I still have to disagree. I'm sure this interview with this person did take place much as reported, and I imagine that fact will dawn on you too before very long.
Enjoy your evening.
LeftyMom
(49,212 posts)another_liberal
(8,821 posts)Get back to me in a couple of days; after all, aren't you expecting a bit much, this is a Sunday (even for web masters).
LeftyMom
(49,212 posts)another_liberal
(8,821 posts)Lets give it a rest. OK?
NuclearDem
(16,184 posts)Oh, this going to be fun!
Aerows
(39,961 posts)and breast-feeding pit bulls into it, we'd have a multifecta.
bananas
(27,509 posts)Calls grow loud for more sanctions on Russia
<snip>
Nuclear fears
Meanwhile, nuclear energy experts in Germany have expressed concern about the risk of nuclear power plants being caught up in the eastern Ukraine conflict. The largest nuclear power facility in Europe is situated at Zaporizhia, about 200 kilometers (125 miles) away from where fighting is underway.
In remarks published Saturday, Greenpeace nuclear expert Tobias Münchmeyer told the Essen-based newspaper the "Westdeutsche Allgemeine Zeitung" he was concerned the station's six reactors were not well-protected enough to withstand a direct bombardment. At 1.20 meters (4 feet) thick, the concrete shells surrounding them were strong enough to withstand only the crash of a small aircraft, he said.
"In the region there are many armor-piercing weapons which could penetrate these protective covers," Münchmeyer said, adding that the reactors were also of Russian design, largely dependent on Russian expertise and spare parts.
<snip>
tj/nm (dpa, Reuters, AP)
<snip>
Date 30.08.2014
another_liberal
(8,821 posts)I'm afraid some people just can't see past their fear of, or bias against, the Russian people. In their view of the World, anything reported by a Russian news service has to be rejected as a matter of course.

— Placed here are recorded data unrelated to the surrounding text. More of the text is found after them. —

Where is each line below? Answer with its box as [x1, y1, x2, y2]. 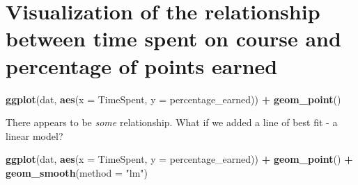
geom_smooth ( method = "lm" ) [6, 165, 148, 179]
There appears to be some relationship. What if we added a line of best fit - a [6, 115, 338, 130]
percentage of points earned [6, 51, 278, 80]
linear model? [6, 128, 63, 143]
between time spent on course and [6, 24, 341, 53]
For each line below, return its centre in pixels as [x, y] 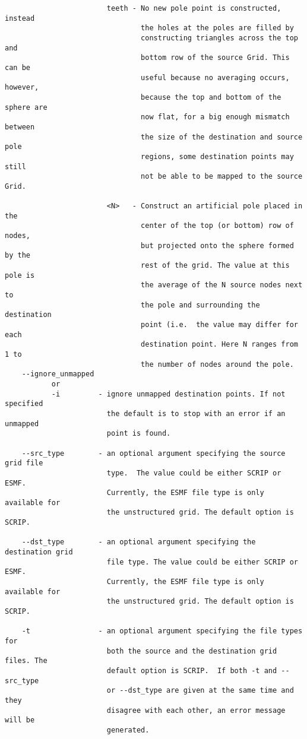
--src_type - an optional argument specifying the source [153, 453]
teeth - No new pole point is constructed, [194, 8]
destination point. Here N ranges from [219, 345]
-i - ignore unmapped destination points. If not [168, 394]
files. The [26, 661]
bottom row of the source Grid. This [215, 58]
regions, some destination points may [217, 156]
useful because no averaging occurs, [215, 77]
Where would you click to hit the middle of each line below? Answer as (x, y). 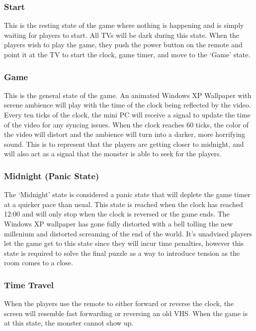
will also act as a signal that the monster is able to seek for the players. (113, 154)
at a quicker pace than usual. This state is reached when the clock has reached (124, 204)
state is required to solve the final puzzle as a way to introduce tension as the (122, 253)
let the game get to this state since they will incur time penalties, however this (124, 243)
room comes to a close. (39, 263)
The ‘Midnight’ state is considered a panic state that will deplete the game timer (127, 194)
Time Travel (29, 284)
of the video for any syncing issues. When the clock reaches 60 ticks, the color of (127, 124)
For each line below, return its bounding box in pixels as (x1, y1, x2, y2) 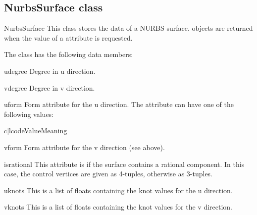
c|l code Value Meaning (4, 125, 67, 136)
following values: (4, 108, 54, 119)
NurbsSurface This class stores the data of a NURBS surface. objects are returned (4, 23, 253, 33)
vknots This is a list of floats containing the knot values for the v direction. (4, 202, 232, 212)
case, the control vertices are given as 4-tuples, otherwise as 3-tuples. (4, 168, 213, 179)
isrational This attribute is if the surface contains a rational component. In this (4, 159, 245, 169)
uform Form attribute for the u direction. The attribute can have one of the (4, 99, 234, 109)
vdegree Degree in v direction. (4, 82, 95, 93)
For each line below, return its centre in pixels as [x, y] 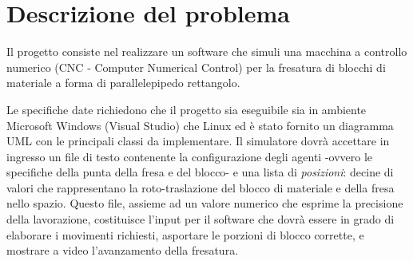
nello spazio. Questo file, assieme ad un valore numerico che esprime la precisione [205, 203]
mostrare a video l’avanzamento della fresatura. [123, 250]
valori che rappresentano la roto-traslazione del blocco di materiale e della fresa [201, 187]
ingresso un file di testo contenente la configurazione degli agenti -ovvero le [190, 156]
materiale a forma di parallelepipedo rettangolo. [123, 83]
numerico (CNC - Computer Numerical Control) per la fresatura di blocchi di [196, 67]
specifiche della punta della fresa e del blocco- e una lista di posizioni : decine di [200, 172]
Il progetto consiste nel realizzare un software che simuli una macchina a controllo [207, 51]
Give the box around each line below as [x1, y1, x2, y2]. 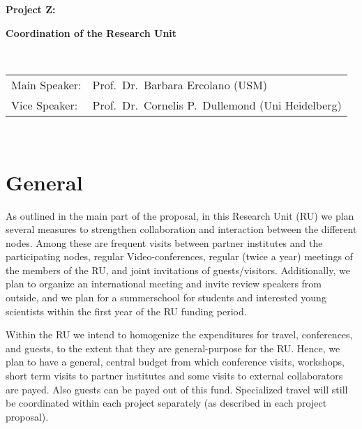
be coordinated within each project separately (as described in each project [6, 396, 327, 410]
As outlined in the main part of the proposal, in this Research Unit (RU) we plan [6, 208, 354, 223]
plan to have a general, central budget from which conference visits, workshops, [6, 354, 345, 369]
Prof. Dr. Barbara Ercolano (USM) [92, 76, 268, 93]
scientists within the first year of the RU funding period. [6, 303, 247, 318]
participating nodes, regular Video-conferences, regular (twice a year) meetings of [6, 249, 353, 264]
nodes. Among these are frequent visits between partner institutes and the [6, 235, 323, 250]
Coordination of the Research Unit [6, 25, 177, 40]
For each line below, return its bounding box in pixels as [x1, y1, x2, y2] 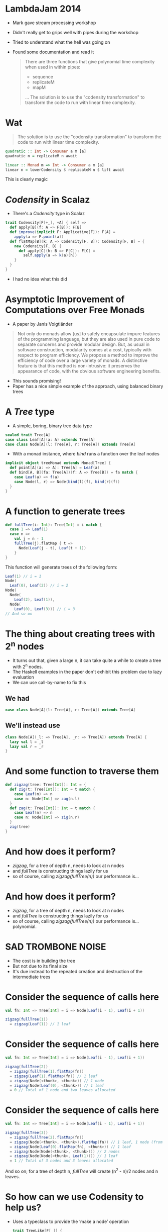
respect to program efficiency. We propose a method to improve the [17, 352, 158, 358]
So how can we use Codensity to [5, 1191, 144, 1203]
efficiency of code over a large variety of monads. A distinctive [17, 357, 148, 363]
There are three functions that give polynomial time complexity [25, 58, 155, 64]
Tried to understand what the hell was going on [12, 39, 110, 45]
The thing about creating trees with [5, 628, 155, 639]
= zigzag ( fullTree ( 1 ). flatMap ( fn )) [10, 1069, 84, 1074]
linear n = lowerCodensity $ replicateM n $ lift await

Now that a Western source is quoted on the story, at least some may begin to take this quite real threat seriously.
PeoViejo
(2,178 posts)The prevailing winds would take most of the fallout into Russia.
another_liberal
(8,821 posts)That's something you think they would deserve?
I have news for you, nuclear fallout on that scale won't just impact Russia anyway. It would impact the whole World, especially the Northern Hemisphere.